About 72% of French people eat less than five portions of fruit and vegetables per day, 87% do not meet the recommendations for dried vegetables and 63% eat very cold meat… I don’t know the Swiss figures, but it is likely that these recommendations are fully respected. not given. To change behavior, we must act at two levels. At an individual level, with reinforced information work in school, for better knowledge of good practice from a very early age. However, we can’t just blame the person. We must change the access to the food supply and this is carried out at the political level, for example the regulation of advertising aimed at children, the limitation of the dosage of additives if they prove problematic in the light of some new studies, the establishment of incentive measures that favor the most favorable products for health. Or, on the contrary, taxation against the most hostile people – on the model of taxes on tobacco or sugary drinks, which have proven their worth.

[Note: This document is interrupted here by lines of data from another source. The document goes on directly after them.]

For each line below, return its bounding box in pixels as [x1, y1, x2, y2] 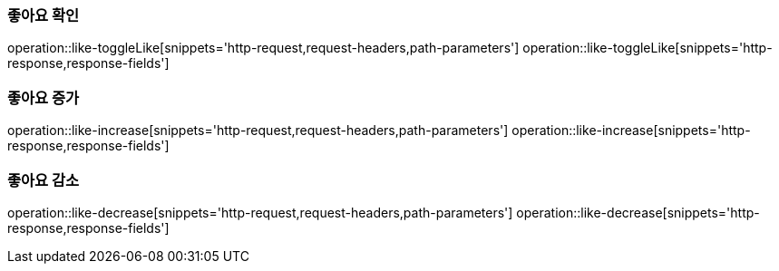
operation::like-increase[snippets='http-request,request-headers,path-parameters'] [7, 122, 509, 139]
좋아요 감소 [7, 170, 80, 189]
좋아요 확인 [7, 6, 80, 24]
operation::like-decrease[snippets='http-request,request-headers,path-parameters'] [7, 204, 513, 220]
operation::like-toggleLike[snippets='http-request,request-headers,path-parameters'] [7, 40, 520, 56]
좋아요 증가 [7, 88, 80, 107]

Applications to scan product barcodes and learn their composition are on the rise. Are they related?
These smartphone apps have changed the situation, they have contributed to a kind of empowerment of consumers over the contents of their plates, and sharpened their critical thinking. However, the scientific validity of some is variable. Yucca, for example, integrates process and pesticide dimensions by calculating a weighted overall score, which is premature. We prefer to recommend the Openfoodfact app, which is more factual.
“The Nutri-Score, Help for “Informed” Choice
Nutri-Score is a food labeling system developed by Mathilde Tuvier’s laboratory. It makes it possible to assess the nutritional profile of food, in the A to E category, taking into account its calorie intake, sugar, salt and saturated fat, fiber and protein content. Experts request its generalization, at a time when it is used only in seven European countries and on a non-mandatory basis.

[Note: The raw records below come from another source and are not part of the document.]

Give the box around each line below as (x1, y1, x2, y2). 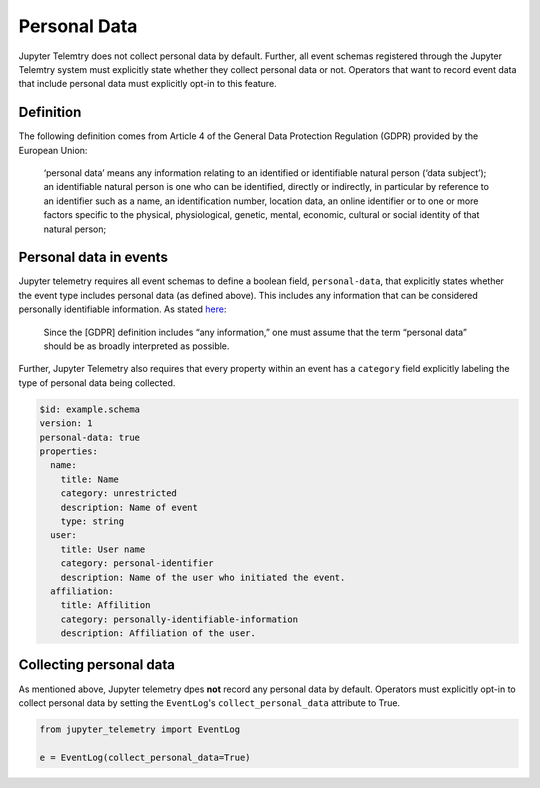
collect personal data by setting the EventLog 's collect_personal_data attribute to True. (18, 696, 400, 709)
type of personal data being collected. (18, 376, 176, 389)
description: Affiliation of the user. (60, 628, 257, 639)
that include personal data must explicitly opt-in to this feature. (18, 78, 277, 90)
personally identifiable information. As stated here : (18, 303, 227, 315)
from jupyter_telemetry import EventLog (39, 723, 240, 735)
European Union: (18, 144, 88, 156)
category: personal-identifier (60, 558, 214, 569)
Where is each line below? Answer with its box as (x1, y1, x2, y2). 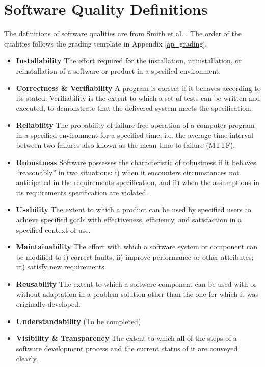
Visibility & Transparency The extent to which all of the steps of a (16, 333, 237, 343)
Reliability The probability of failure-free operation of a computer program (16, 120, 255, 130)
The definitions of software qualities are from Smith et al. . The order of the (4, 28, 242, 39)
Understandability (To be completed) (16, 315, 141, 326)
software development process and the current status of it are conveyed (16, 342, 238, 353)
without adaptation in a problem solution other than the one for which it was (16, 288, 258, 299)
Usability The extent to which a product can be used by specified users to (16, 204, 251, 215)
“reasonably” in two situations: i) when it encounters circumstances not (16, 167, 240, 177)

In terms of public health, what are the implications of Nutri-Score?
A hindsight of several years is still necessary but more than a hundred studies already show that consumers of products classified well by the Nutri-Score have a lower risk of developing certain chronic diseases. We also demonstrated that this system had a positive impact on the nutritional quality of shopping baskets. Finally, we see that Nutri-Score marketing is starting to become a contention, as sales of some poorly rated products are declining while sales of better rated foods are increasing.

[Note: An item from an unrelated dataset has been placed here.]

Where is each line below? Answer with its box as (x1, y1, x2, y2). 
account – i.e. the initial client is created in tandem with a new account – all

In its calculation, Nutri-Score does not take into account the presence of additives or the degree of processing, why?
It integrates nutrients for which a strong level of evidence has been recognized over the years in terms of health effects. The science regarding the process and the effect of certain additives is more recent but progress is being made. We hope to be able to refine Nutri-Score in the future with this new information. Already, the revised algorithm this year now includes a penalty for drinks containing sweeteners (aspartame, for example). Additionally, we propose adding a black frame to the Nutri-Score on ultra-processed products. But it won’t happen immediately, as studies are needed and lobbies and economic interests are counterbalancing…
Some criticize the Nutri-Score for putting foods with nutritional benefits on the same rating scale, such as olive oil or cheese and chips…
Nutri-Score aims to help the consumer make “informed” choices to balance their plate; It is not designed to compare non-substitute products. More generally, we must be wary of opponents, some hiding businessmen with financial interests that do not always go in the direction of public health.